According to Jules Dassin, he originally planned to cast Peter Sellers as Simpson, but Sellers refused to work with Maximilian Schell, who he claimed had a reputation for being difficult. Dassin was not prepared to dispense with Schell, and so cast Ustinov in place of Sellers. Ustinov won the Academy Award for Best Supporting Actor for his portrayal of Simpson. It was his second win in the category, having won four years previously for his work in Spartacus.
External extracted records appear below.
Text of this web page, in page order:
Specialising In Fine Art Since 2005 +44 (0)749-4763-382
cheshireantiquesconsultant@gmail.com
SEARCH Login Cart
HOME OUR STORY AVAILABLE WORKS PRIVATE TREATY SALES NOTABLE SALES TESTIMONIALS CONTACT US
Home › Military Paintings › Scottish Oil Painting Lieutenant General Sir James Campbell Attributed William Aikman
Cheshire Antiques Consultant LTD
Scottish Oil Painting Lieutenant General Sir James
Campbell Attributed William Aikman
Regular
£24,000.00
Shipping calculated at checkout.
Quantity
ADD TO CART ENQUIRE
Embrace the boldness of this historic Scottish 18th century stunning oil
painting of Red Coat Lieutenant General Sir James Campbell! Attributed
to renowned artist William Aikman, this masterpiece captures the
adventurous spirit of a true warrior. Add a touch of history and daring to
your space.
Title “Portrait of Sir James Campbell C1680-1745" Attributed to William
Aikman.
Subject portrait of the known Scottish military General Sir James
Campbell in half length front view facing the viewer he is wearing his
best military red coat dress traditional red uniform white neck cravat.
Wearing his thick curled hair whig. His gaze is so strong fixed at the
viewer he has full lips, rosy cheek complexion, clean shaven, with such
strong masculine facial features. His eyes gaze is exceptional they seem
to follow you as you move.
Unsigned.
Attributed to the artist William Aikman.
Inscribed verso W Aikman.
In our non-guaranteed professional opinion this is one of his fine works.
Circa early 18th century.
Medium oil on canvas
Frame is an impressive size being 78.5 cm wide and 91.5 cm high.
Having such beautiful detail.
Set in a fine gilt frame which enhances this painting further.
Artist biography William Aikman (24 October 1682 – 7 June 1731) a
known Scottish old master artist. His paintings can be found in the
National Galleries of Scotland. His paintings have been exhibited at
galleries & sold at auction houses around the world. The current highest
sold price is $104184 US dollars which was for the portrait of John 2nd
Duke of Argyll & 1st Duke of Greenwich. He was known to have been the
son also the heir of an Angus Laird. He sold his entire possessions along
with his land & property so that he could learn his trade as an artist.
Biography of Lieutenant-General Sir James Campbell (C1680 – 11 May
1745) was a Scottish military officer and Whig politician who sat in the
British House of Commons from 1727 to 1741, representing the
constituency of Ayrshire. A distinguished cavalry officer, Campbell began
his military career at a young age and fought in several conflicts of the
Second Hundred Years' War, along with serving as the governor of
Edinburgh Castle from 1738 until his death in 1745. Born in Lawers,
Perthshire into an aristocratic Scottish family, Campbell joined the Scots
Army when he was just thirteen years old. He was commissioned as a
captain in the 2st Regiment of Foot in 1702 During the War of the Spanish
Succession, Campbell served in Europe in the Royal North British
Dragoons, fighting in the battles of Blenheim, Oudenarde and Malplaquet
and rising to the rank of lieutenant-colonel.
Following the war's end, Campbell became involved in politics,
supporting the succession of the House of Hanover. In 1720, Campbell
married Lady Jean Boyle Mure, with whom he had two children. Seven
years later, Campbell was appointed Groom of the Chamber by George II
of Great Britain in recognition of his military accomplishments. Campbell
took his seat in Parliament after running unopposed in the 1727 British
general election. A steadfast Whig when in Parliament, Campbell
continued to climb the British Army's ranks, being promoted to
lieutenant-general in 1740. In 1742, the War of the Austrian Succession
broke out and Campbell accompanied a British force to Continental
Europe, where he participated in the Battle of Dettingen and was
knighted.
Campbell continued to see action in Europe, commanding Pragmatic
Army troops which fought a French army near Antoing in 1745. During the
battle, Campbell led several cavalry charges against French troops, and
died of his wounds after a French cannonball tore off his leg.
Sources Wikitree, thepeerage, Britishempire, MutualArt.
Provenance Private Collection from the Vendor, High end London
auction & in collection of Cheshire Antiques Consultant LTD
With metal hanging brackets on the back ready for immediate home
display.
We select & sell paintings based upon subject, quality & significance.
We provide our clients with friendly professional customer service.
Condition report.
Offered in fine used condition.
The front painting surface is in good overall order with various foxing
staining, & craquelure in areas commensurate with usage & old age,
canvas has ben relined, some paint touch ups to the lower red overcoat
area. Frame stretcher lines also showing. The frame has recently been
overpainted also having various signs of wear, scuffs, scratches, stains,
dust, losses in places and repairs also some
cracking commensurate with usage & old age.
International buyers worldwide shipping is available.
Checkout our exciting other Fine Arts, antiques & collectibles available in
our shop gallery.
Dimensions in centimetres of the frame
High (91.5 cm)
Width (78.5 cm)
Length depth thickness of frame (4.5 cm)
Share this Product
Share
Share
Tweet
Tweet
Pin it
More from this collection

Appearing in supporting roles were Gilles Ségal as the "Human Fly" and Joe Dassin as Joseph, who runs the traveling fair display that is supposed to smuggle the dagger out of Turkey. The athletic Ségal later inspired other "trickwire" stunts, including a few used for the Mission: Impossible television series and film. Joe Dassin was the son of the film's director Jules Dassin, and appeared as an actor in a handful of films, but was better known as a singer-songwriter.
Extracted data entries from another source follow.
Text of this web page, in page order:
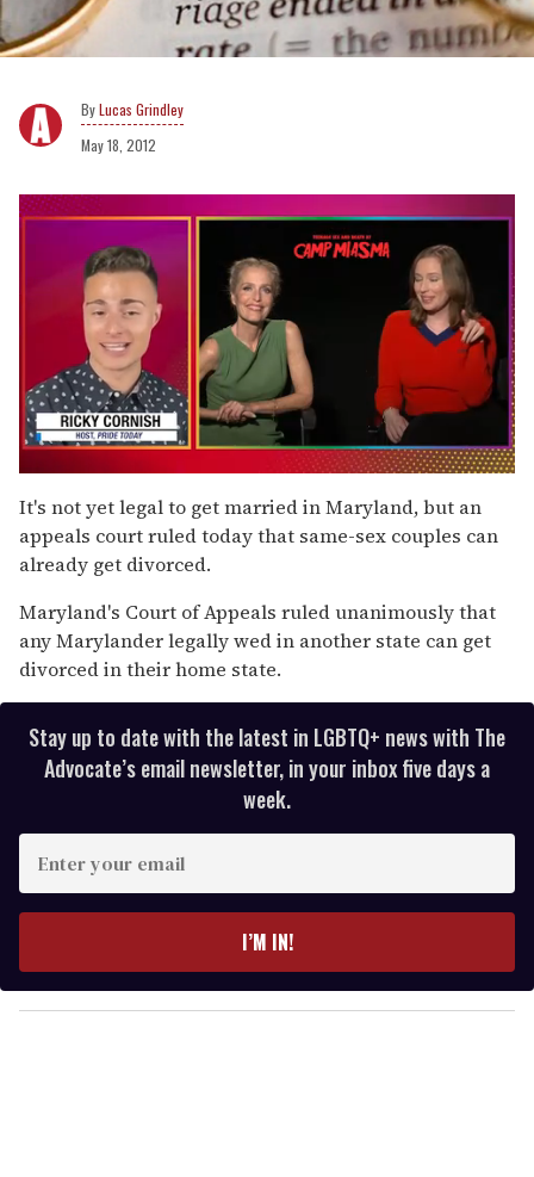
Lucas Grindley
May 18, 2012
seconds
of
1
minute,
15
It's not yet legal to get married in Maryland, but an
appeals court ruled today that same-sex couples can
already get divorced.
Maryland's Court of Appeals ruled unanimously that
any Marylander legally wed in another state can get
divorced in their home state.
Stay up to date with the latest in LGBTQ+ news with The
Advocate’s email newsletter, in your inbox five days a
week.
y
o
I’M IN!
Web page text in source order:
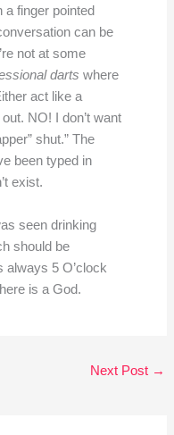
a finger pointed
can be
not at some
darts where
act like a
NO! I don’t want
shut.” The
been typed in
exist.
seen drinking
should be
always 5 O’clock
is a God.
Next Post →
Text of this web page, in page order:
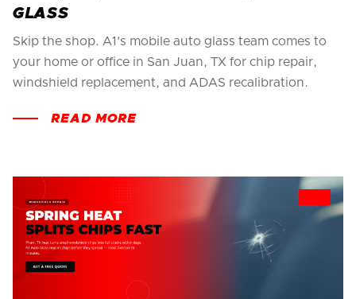
GLASS
Skip the shop. A1's mobile auto glass team comes to
your home or office in San Juan, TX for chip repair,
windshield replacement, and ADAS recalibration.
READ MORE
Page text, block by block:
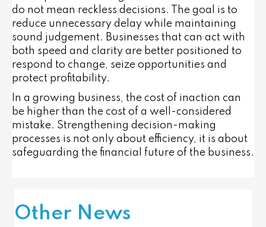
do not mean reckless decisions. The goal is to
reduce unnecessary delay while maintaining
sound judgement. Businesses that can act with
both speed and clarity are better positioned to
respond to change, seize opportunities and
protect profitability.
In a growing business, the cost of inaction can
be higher than the cost of a well-considered
mistake. Strengthening decision-making
processes is not only about efficiency, it is about
safeguarding the financial future of the business.
Other News
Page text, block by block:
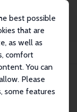
best possible
that are
as well as
comfort
You can
Please
some features
Trap
July 2005
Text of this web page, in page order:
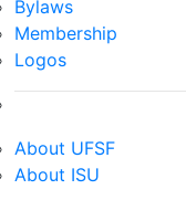
Bylaws
Membership
Logos
About UFSF
About ISU
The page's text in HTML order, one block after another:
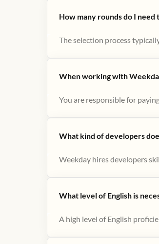
How many rounds do I
The selection process
When working with
You are responsible for
What kind of developers
Weekday hires developers
What level of English is
A high level of English

Principal photography began on August 12, 1963. The majority of location filming was completed in Istanbul, Turkey, with locations including the Topkapı Palace, Hagia Sophia, the Bosporus waterway dividing Europe and Asia, the Golden Horn, the Sea of Marmara, and Dolmabahçe Palace, before moving for one week of shooting at the harbor of Kavala, Greece. Interiors were shot at the Billancourt Studios in Paris.

==Reception==
===Box office===
Topkapi grossed $7 million at the US box office, earning $4 million in theatrical rentals in the United States and Canada.

===Critical response===
On the review aggregator website Rotten Tomatoes, the film holds an approval rating of 95% based on 21 reviews, with an average rating of 7.8/10.
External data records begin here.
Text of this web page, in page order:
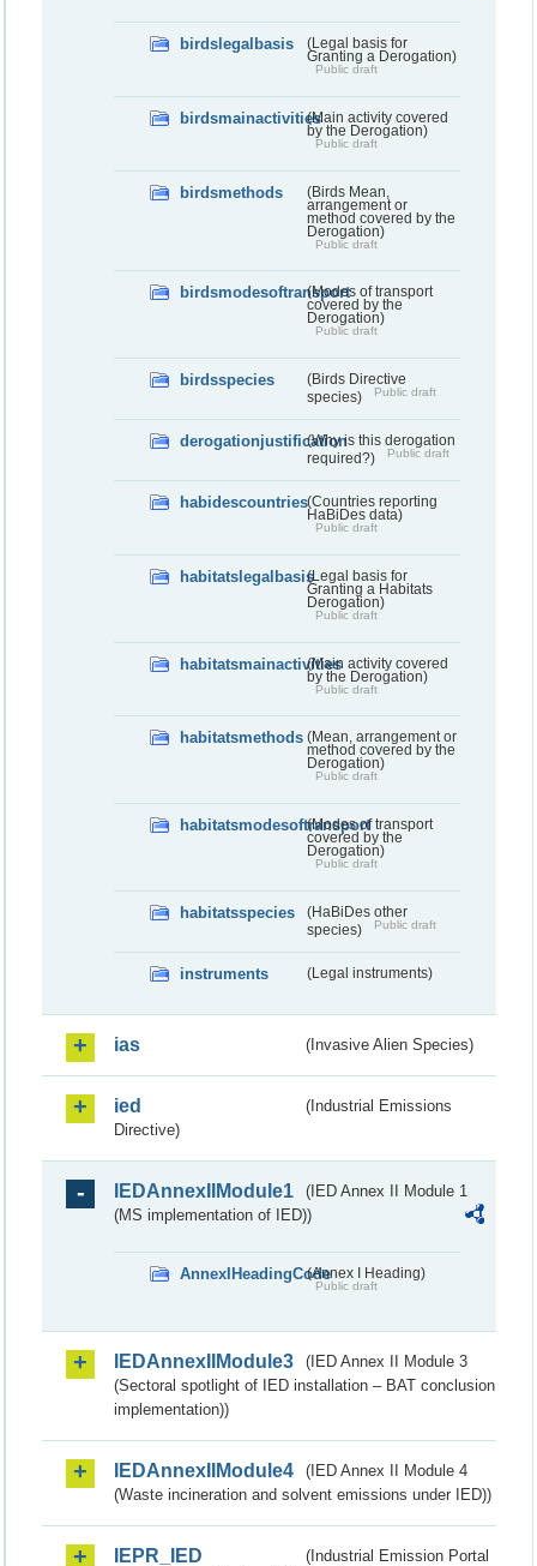
birdslegalbasis
(Legal basis for
Granting a Derogation)
Public draft
birdsmainactivities(Main activity covered
by the Derogation)
Public draft
birdsmethods
(Birds Mean,
arrangement or
method covered by the
Derogation)
Public draft
birdsmodesoftransport(Modes of transport
covered by the
Derogation)
Public draft
birdsspecies
(Birds Directive
species)
Public draft
derogationjustification(Why is this derogation
required?)
Public draft
habidescountries(Countries reporting
HaBiDes data)
Public draft
habitatslegalbasis(Legal basis for
Granting a Habitats
Derogation)
Public draft
habitatsmainactivities(Main activity covered
by the Derogation)
Public draft
habitatsmethods (Mean, arrangement or
method covered by the
Derogation)
Public draft
habitatsmodesoftransport(Modes of transport
covered by the
Derogation)
Public draft
habitatsspecies
(HaBiDes other
species)
Public draft
instruments (Legal instruments)
ias (Invasive Alien Species)
ied
(Industrial Emissions
Directive)
IEDAnnexIIModule1
(IED Annex II Module 1
(MS implementation of IED))
AnnexIHeadingCode(Annex I Heading)
Public draft
IEDAnnexIIModule3
(IED Annex II Module 3
(Sectoral spotlight of IED installation – BAT conclusion
implementation))
IEDAnnexIIModule4
(IED Annex II Module 4
(Waste incineration and solvent emissions under IED))
IEPR_IED
(Industrial Emission Portal

Bosley Crowther of The New York Times applauded the film as well acted, "adroitly plotted", and abounding in brilliant Technicolor that Dassin exploits "like a child with a new paint box", but he saved his greatest praise for Ustinov:[I]t is his misadventures and confusions and frights that truly make this picture something more than melodrama with a farcical edge. He makes it a joyous sort of travesty of the bad art of burglary. To see Mr. Ustinov sweating through his mischance encounters with the Turkish police, or playing the role of stool pigeon while running with the gang, or climbing about the roof of the palace under the heavy influence of vertigo, with the Golden Horn in the distance, is to see first-class comedy.

===Accolades===

Award: Year; Category; Recipient(s); Result; Ref.
National Board of Review: 1964; Top Ten Films; Topkapi; 6th Place
Academy Awards: 1965; Best Supporting Actor; Peter Ustinov; Won
David di Donatello: Golden Plate; Melina Mercouri; Won
Golden Globe Awards: Best Actor in a Motion Picture – Musical or Comedy; Peter Ustinov; Nominated
Best Actress in a Motion Picture – Musical or Comedy: Melina Mercouri; Nominated
Laurel Awards: Top Action Drama; Topkapi; 4th Place
Supporting Performance, Male: Peter Ustinov; Won
Writers Guild of America Awards: Best Written American Comedy; Monja Danischewsky; Nominated

==Legacy==
Topkapi later inspired the Mission: Impossible television series, and the scene in which a character hangs by a rope in order to steal a dagger inspired a similar scene in the 1996 Mission: Impossible film, where Ethan Hunt (Tom Cruise) rappels into a secure room to access a computer.

In his 2007 autobiography, Peter Sallis, who voiced Wallace, said the 1993 short film The Wrong Trousers was based loosely on Topkapi, and said it was his favorite Wallace & Gromit film.